→ **Data to process**:

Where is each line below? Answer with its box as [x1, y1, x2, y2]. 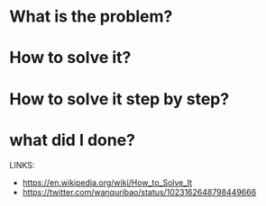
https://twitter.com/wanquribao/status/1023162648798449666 [22, 186, 257, 197]
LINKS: [9, 159, 35, 170]
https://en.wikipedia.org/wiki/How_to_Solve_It [22, 177, 192, 188]
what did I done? [9, 130, 135, 150]
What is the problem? [9, 6, 173, 27]
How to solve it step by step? [9, 88, 230, 109]
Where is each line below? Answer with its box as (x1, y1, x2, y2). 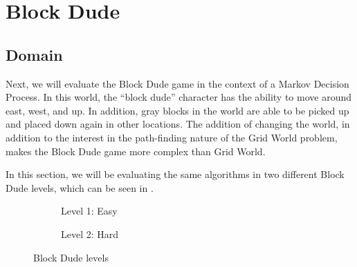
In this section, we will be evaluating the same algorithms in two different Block (6, 167, 345, 181)
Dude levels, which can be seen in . (6, 180, 154, 195)
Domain (6, 43, 63, 65)
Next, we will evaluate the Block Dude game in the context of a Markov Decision (6, 76, 349, 90)
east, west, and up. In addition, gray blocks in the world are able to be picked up (6, 103, 349, 117)
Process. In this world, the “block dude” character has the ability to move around (6, 90, 352, 104)
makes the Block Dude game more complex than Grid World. (6, 144, 266, 158)
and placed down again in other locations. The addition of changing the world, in (6, 117, 350, 131)
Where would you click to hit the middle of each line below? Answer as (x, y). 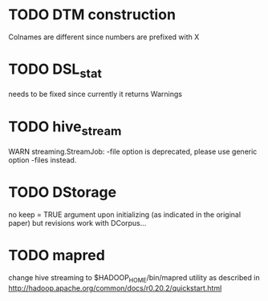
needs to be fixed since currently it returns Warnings (95, 94)
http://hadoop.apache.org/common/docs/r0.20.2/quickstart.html (115, 288)
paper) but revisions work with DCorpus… (77, 223)
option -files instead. (43, 160)
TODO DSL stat (55, 70)
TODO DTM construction (92, 15)
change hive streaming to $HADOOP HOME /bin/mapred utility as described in (134, 278)
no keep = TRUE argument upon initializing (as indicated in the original (125, 215)
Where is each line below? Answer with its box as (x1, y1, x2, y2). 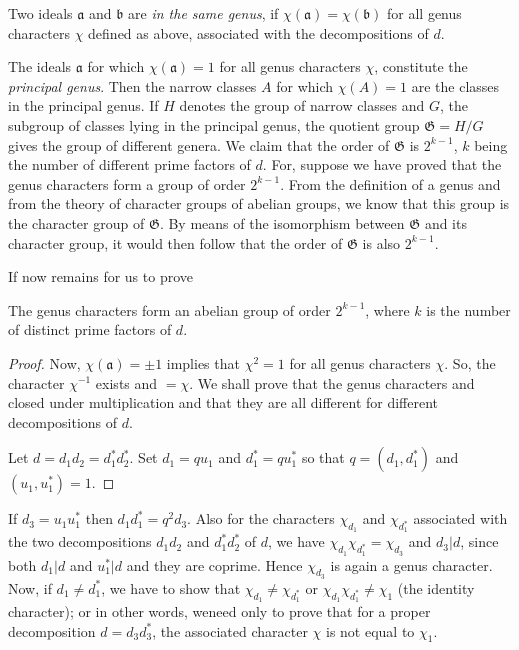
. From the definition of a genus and (280, 173, 501, 194)
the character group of (8, 212, 145, 233)
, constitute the (374, 56, 468, 77)
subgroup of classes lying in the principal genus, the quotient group (8, 114, 420, 135)
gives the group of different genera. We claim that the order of (8, 134, 390, 155)
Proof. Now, (8, 352, 81, 373)
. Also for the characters (187, 508, 335, 529)
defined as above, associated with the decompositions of (88, 22, 429, 43)
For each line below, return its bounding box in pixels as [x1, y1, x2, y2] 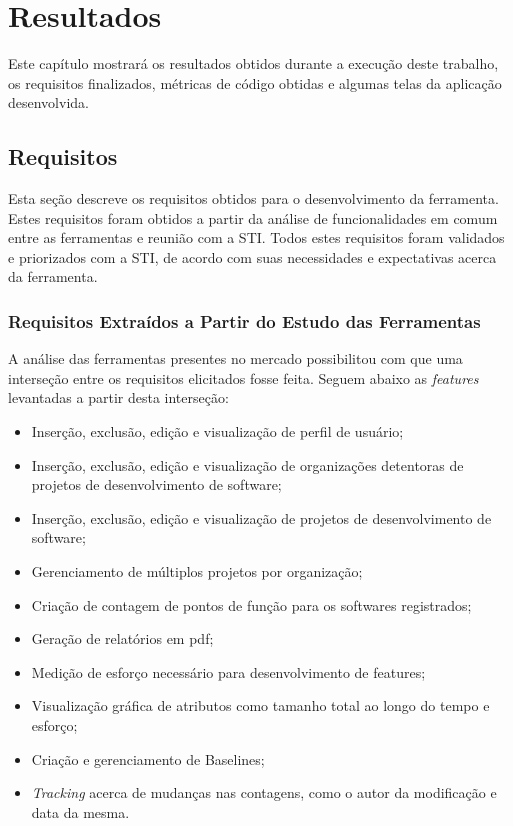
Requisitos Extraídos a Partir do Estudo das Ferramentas [8, 309, 481, 333]
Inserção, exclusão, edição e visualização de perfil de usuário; [31, 421, 404, 442]
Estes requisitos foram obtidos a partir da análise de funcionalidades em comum [8, 207, 498, 228]
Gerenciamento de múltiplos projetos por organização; [31, 561, 363, 582]
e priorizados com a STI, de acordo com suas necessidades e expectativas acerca [8, 246, 497, 267]
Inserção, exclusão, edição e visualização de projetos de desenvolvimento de [31, 507, 492, 528]
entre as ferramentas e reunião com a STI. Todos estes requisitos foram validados [8, 227, 505, 248]
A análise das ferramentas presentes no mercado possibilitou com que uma [8, 348, 463, 369]
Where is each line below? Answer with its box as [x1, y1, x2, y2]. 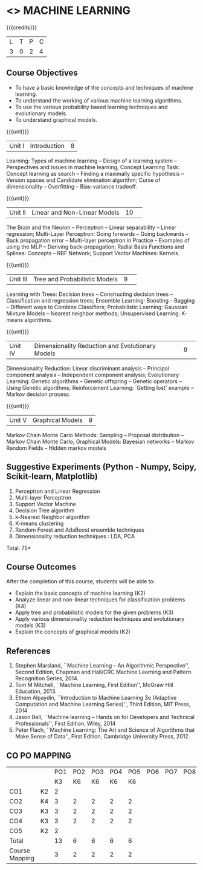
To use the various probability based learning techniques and [14, 103, 168, 110]
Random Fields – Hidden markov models [6, 444, 107, 452]
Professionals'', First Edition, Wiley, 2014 [14, 720, 116, 728]
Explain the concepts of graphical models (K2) [14, 628, 131, 635]
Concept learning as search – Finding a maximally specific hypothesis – [6, 170, 184, 177]
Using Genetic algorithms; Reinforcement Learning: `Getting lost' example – [6, 384, 194, 391]
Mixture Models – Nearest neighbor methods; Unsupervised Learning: [6, 310, 180, 317]
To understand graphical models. [14, 116, 98, 123]
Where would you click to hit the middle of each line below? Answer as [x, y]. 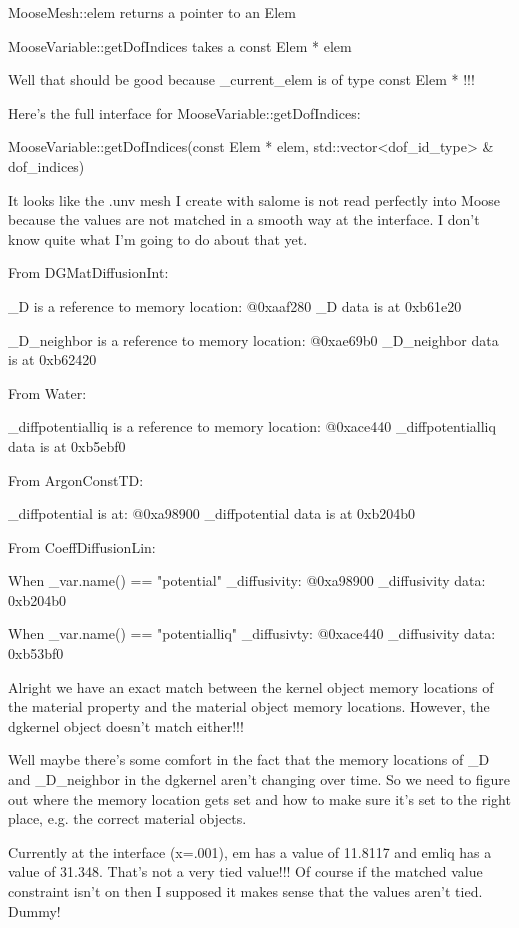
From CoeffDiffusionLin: [82, 546]
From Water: [47, 392]
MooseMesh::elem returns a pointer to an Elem [152, 12]
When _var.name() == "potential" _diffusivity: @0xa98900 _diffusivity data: [247, 580]
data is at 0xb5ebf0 [67, 445]
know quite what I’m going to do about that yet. [158, 238]
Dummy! [34, 910]
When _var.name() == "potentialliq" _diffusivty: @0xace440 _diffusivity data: [252, 633]
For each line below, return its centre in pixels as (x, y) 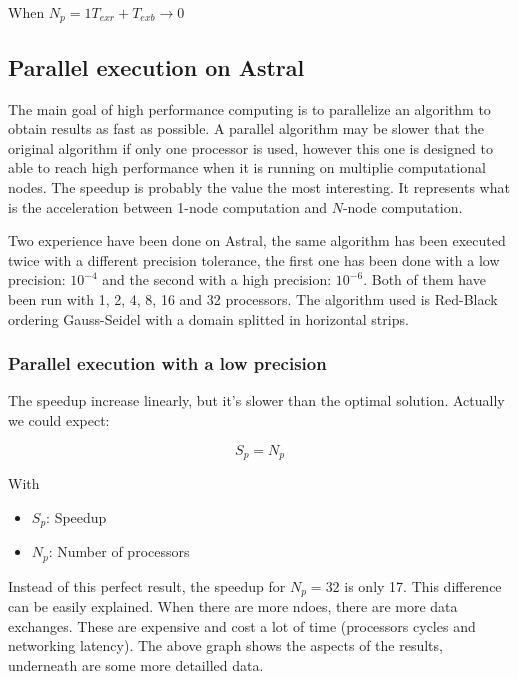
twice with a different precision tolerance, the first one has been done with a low (254, 259)
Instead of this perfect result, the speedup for (147, 585)
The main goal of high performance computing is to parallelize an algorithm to (249, 108)
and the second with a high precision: (217, 279)
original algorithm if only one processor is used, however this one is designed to (250, 147)
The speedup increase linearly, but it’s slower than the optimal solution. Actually (256, 400)
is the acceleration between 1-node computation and (167, 206)
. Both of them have (424, 279)
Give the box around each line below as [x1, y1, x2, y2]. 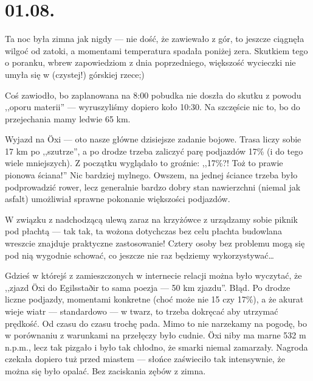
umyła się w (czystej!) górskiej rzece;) [5, 68, 145, 80]
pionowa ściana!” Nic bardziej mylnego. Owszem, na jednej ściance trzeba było [5, 169, 298, 181]
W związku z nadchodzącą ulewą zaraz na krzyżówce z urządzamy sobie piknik [5, 212, 298, 225]
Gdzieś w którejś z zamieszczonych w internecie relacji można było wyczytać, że [5, 269, 302, 282]
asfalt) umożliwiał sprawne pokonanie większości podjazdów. [5, 192, 230, 205]
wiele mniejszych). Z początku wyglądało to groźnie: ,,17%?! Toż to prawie [5, 156, 283, 169]
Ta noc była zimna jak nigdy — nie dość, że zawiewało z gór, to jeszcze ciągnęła [5, 32, 304, 45]
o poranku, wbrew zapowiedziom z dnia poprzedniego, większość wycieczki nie [5, 56, 296, 69]
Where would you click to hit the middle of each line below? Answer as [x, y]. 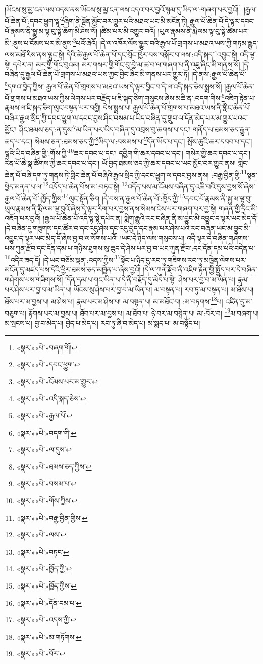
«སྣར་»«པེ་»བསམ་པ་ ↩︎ [46, 483]
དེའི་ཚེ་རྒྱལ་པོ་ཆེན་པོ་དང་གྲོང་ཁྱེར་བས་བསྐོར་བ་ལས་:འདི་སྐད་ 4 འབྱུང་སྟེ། [152, 53]
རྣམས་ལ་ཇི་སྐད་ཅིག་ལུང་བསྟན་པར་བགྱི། [53, 108]
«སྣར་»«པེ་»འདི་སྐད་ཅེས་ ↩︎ [51, 398]
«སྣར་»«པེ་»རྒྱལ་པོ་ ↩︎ [44, 416]
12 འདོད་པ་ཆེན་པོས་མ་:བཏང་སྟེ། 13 [85, 186]
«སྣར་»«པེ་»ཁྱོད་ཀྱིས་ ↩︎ [46, 585]
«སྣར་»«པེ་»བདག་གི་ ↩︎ [46, 432]
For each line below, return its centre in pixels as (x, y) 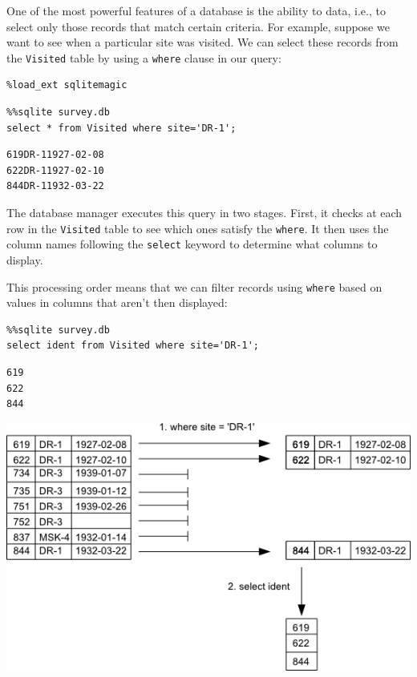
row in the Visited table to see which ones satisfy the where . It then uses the (198, 228)
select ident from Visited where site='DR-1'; (133, 346)
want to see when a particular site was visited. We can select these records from (202, 42)
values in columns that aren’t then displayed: (117, 302)
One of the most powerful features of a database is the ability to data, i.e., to (196, 10)
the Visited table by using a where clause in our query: (144, 57)
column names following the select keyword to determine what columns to (192, 244)
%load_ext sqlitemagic (67, 85)

→ **What you need to do**: Above are the records. Copy word for word only their lines from the one holding "data is at 0xb5ebf0 [67, 445]" through the one holding "twice with a", both included, and skip the images.

→ **Response**:
data is at 0xb5ebf0 [67, 445]
know quite what I’m going to do about that yet. [158, 238]
Dummy! [34, 910]
When _var.name() == "potentialliq" _diffusivty: @0xace440 _diffusivity data: [252, 633]
For each line below, return its centre in pixels as (x, y) 
twice with a different precision tolerance, the first one has been done with a low (254, 259)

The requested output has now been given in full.